COLUMBIA UNIVERSITY COMS 6113

Important Dates

Percentages are of your total class grade.

Overview

The major portion of your grade is based on the research project. Students will organize into teams of 1-3 students and work on a research project. It should take about 3-4 weeks to complete. Some possible ideas are described below.

Teams should consist of 1-3 people. In addition, if you have a project in mind, please indicate briefly (1–2 sentences) what you are thinking. We have included a list of possible projects at the end of this document although you are not required to choose from these.

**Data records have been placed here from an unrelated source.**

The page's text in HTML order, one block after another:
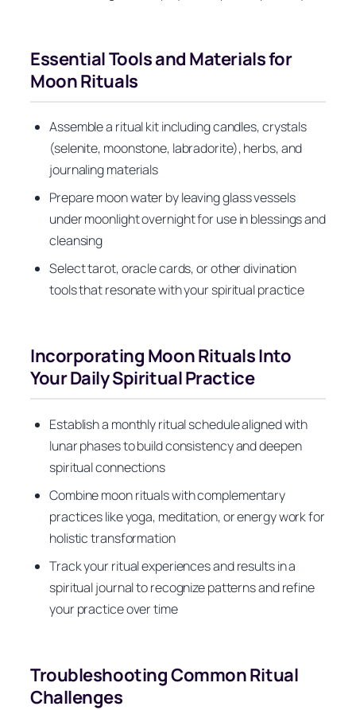
Essential Tools and Materials for
Moon Rituals
Assemble a ritual kit including candles, crystals
(selenite, moonstone, labradorite), herbs, and
journaling materials
Prepare moon water by leaving glass vessels
under moonlight overnight for use in blessings and
cleansing
Select tarot, oracle cards, or other divination
tools that resonate with your spiritual practice
Incorporating Moon Rituals Into
Your Daily Spiritual Practice
Establish a monthly ritual schedule aligned with
lunar phases to build consistency and deepen
spiritual connections
Combine moon rituals with complementary
practices like yoga, meditation, or energy work for
holistic transformation
Track your ritual experiences and results in a
spiritual journal to recognize patterns and refine
your practice over time
Troubleshooting Common Ritual
Challenges
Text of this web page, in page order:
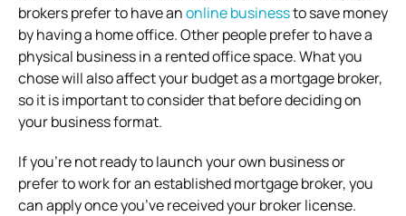
brokers prefer to have anonline businessto save money
by having a home office. Other people prefer to have a
physical business in a rented office space. What you
chose will also affect your budget as a mortgage broker,
so it is important to consider that before deciding on
your business format.
If you’re not ready to launch your own business or
prefer to work for an established mortgage broker, you
can apply once you’ve received your broker license.
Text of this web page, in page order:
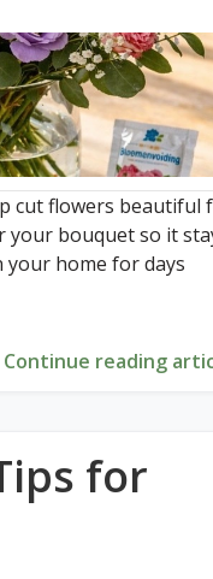
cut flowers beautiful
your bouquet so it
home for days
Continue reading
for
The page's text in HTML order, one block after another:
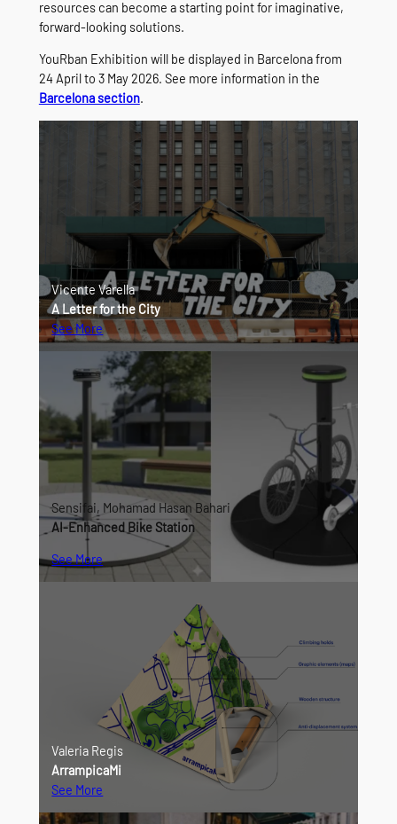
resources can become a starting point for imaginative,
forward-looking solutions.
YouRban Exhibition will be displayed in Barcelona from
24 April to 3 May 2026. See more information in the
Barcelona section.
Vicente Varella
A Letter for the City
See More
Sensifai, Mohamad Hasan Bahari
AI-Enhanced Bike Station
See More
Valeria Regis
ArrampicaMi
See More

Good class projects can vary dramatically in complexity, scope, and topic. The only requirement is that they be related to something we have studied in this class and that they contain some element of research – e.g., that you do more than simply engineer a piece of software that someone else has described or architected. To help you determine if your idea is of reasonable scope, we will arrange to meet with each group several times throughout the semester.

Prospectus

Your research prospectus will contain an overview of the research problem, your hypothesis, first pass at related work, a description of how you plan to complete the project, and metrics to decide if it worked.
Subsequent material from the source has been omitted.